• **Your objective**:
Take the lines from the head of the listing through the one bearing "GxB_set (GrB_Descriptor d, GrB_OUTP, GxB_DEFAULT)" and copy them exactly, leaving every picture out.

• **Stored data**:

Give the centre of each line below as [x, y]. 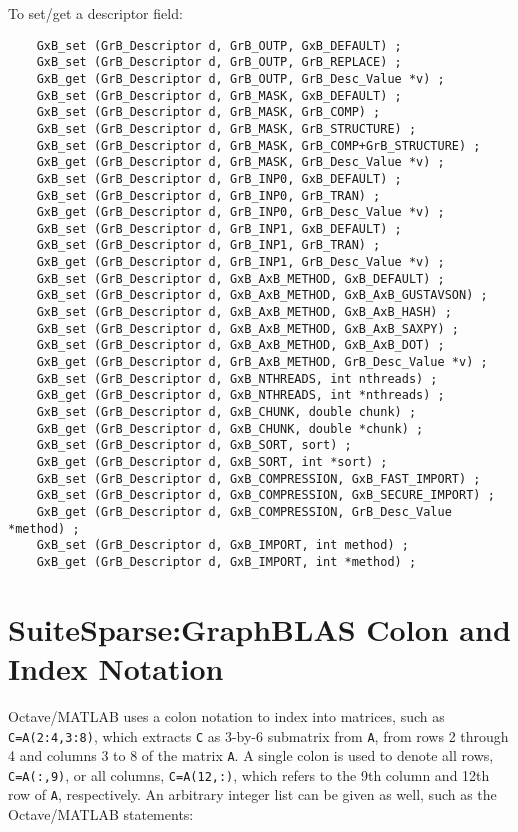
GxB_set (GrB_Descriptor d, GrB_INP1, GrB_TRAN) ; [208, 245]
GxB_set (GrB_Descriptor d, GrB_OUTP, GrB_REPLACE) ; [219, 62]
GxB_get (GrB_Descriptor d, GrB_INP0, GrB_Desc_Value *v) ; [240, 212]
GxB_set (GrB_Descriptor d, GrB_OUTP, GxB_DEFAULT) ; [219, 45]
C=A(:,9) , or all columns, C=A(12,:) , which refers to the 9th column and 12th [249, 774]
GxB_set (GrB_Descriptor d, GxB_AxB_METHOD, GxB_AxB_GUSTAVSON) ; [262, 295]
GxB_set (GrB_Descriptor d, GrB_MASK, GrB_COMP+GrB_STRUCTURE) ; [258, 145]
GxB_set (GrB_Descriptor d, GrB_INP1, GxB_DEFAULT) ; [219, 228]
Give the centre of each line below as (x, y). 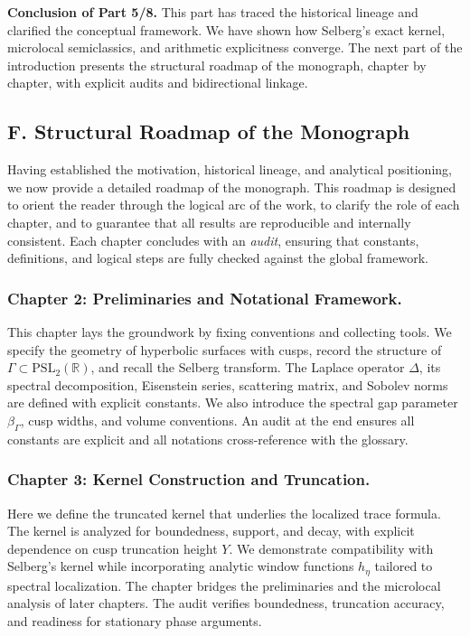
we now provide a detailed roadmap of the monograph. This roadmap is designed (232, 187)
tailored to (404, 566)
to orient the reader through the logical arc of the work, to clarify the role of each (234, 205)
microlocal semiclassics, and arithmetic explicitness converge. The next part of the (235, 47)
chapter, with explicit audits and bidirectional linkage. (158, 83)
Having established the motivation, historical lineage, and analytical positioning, (230, 169)
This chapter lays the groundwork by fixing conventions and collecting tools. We (230, 331)
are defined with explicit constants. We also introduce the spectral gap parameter (233, 402)
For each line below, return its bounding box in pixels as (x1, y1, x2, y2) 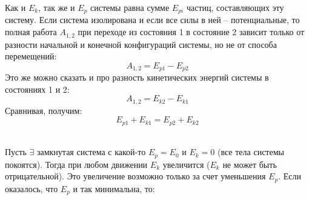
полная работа (5, 25, 57, 38)
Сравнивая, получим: (5, 104, 82, 116)
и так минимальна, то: (73, 182, 155, 195)
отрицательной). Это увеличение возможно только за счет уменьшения (5, 170, 266, 182)
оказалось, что (5, 182, 58, 195)
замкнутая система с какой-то (36, 145, 146, 158)
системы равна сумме (90, 1, 170, 13)
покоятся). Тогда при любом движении (5, 158, 148, 170)
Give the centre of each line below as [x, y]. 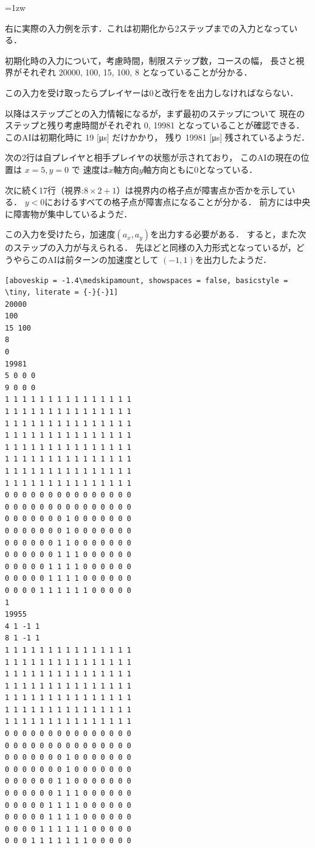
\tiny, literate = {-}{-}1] [62, 293]
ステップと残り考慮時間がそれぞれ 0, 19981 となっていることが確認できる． [155, 125]
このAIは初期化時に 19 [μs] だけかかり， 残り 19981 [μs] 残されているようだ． [157, 137]
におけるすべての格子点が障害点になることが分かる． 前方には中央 [178, 202]
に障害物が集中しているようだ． [69, 213]
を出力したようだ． [233, 259]
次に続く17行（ [35, 190]
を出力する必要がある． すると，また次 [228, 234]
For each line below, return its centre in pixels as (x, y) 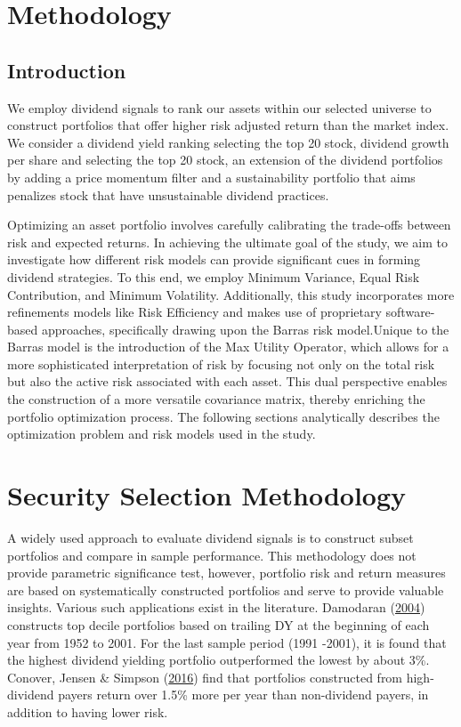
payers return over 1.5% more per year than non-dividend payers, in (243, 695)
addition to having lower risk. (88, 711)
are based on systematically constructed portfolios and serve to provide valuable (226, 590)
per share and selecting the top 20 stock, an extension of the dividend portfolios (225, 160)
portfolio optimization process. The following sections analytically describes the (223, 416)
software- (410, 312)
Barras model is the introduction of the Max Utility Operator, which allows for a (228, 347)
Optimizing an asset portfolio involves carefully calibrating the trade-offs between (229, 225)

• **Solution for this problem**:
Give the centre of each line below as [x, y]. 
GxB_set (GrB_Descriptor d, GrB_INP1, GrB_TRAN) ; [208, 245]
GxB_set (GrB_Descriptor d, GrB_OUTP, GrB_REPLACE) ; [219, 62]
GxB_get (GrB_Descriptor d, GrB_INP0, GrB_Desc_Value *v) ; [240, 212]
GxB_set (GrB_Descriptor d, GrB_OUTP, GxB_DEFAULT) ; [219, 45]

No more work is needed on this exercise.